I grabbed his arm to check his watch. It was just after eight. Supermarkets would be open for at least another hour. We could all go. It would give the kids something to do, get their minds off what a horrible week it'd been.

Mycha gave a humorless chuckle. "What change?"

I blanched. "She spent it all on alcohol and smokes?"

"She's got two more bags in her room."

A noise escaped me before I could stop it, equal parts despair and incredulity. Teresa's selfishness meant everyone would be going hungry tonight, tomorrow, maybe even the day after.

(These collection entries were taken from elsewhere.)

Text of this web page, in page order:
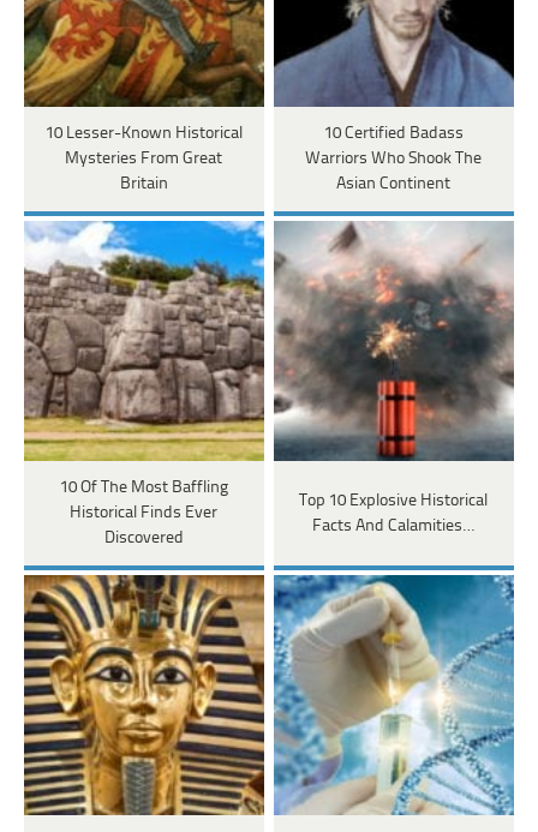
10 Lesser-Known Historical
Mysteries From Great
Britain
10 Certified Badass
Warriors Who Shook The
Asian Continent
10 Of The Most Baffling
Historical Finds Ever
Discovered
Top 10 Explosive Historical
Facts And Calamities…

I would have gladly broken out the food stamps – oh wait, Teresa had bartered this month's away to a lady whose husband was a raging alcoholic, scoring herself a few bottles of peach schnapps as payment.

Clenching my teeth together, I tried to get my addled brain to come up with a solution. I had to fix this, which meant I had to find money before we all starved to death.


Mycha put a comforting arm around my shoulders but I shrugged him off, anger replacing helplessness. He opened his mouth to say something but I stormed off down the short hallway, heading towards the door at the end. Without bothering to knock I flung it open.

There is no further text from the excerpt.